-- Data for this task --
· · ·
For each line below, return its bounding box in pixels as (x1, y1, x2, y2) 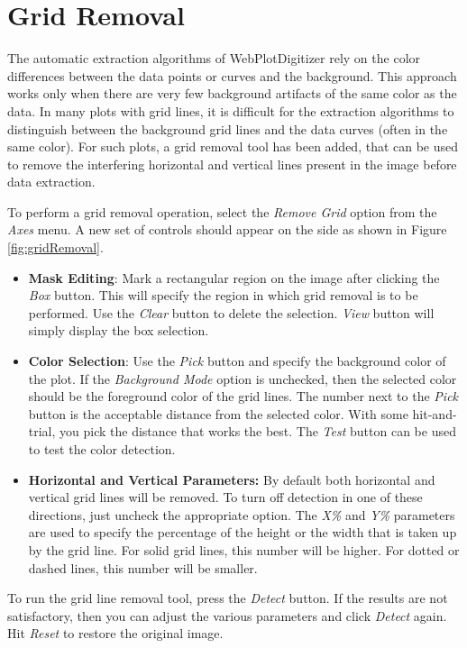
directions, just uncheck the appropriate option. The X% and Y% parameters (28, 505, 455, 524)
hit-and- (412, 404, 457, 423)
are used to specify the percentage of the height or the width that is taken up (28, 523, 457, 542)
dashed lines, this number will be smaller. (28, 558, 258, 577)
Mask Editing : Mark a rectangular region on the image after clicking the (28, 268, 440, 287)
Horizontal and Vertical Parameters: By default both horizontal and (28, 470, 435, 488)
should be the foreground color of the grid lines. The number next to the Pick (28, 387, 459, 406)
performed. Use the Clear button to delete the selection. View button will (28, 303, 435, 322)
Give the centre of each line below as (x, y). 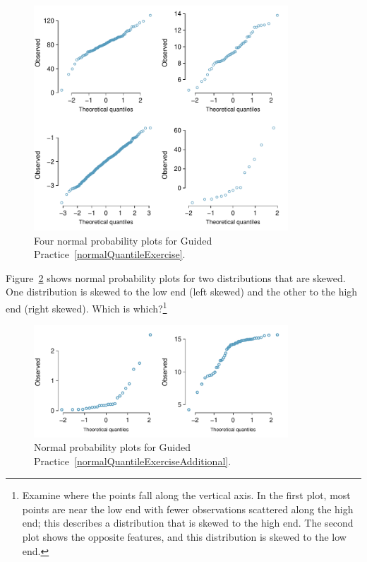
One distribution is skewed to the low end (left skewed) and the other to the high (182, 292)
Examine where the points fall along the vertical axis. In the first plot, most (186, 495)
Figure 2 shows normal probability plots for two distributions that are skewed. (176, 277)
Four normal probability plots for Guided (123, 240)
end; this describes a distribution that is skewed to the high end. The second (188, 523)
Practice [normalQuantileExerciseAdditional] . (133, 461)
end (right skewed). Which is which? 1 (86, 307)
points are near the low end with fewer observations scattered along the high (188, 509)
· · ·
-- Aim of the exercise --
Output all the data, exactly, without images.

-- Task answer --
For each line below, return its bounding box in pixels as (x1, y1, x2, y2) 
directions, just uncheck the appropriate option. The X% and Y% parameters (28, 505, 455, 524)
hit-and- (412, 404, 457, 423)
are used to specify the percentage of the height or the width that is taken up (28, 523, 457, 542)
dashed lines, this number will be smaller. (28, 558, 258, 577)
Mask Editing : Mark a rectangular region on the image after clicking the (28, 268, 440, 287)
Horizontal and Vertical Parameters: By default both horizontal and (28, 470, 435, 488)
should be the foreground color of the grid lines. The number next to the Pick (28, 387, 459, 406)
performed. Use the Clear button to delete the selection. View button will (28, 303, 435, 322)
Give the centre of each line below as (x, y). 
One distribution is skewed to the low end (left skewed) and the other to the high (182, 292)
Examine where the points fall along the vertical axis. In the first plot, most (186, 495)
Figure 2 shows normal probability plots for two distributions that are skewed. (176, 277)
Four normal probability plots for Guided (123, 240)
end; this describes a distribution that is skewed to the high end. The second (188, 523)
Practice [normalQuantileExerciseAdditional] . (133, 461)
end (right skewed). Which is which? 1 (86, 307)
points are near the low end with fewer observations scattered along the high (188, 509)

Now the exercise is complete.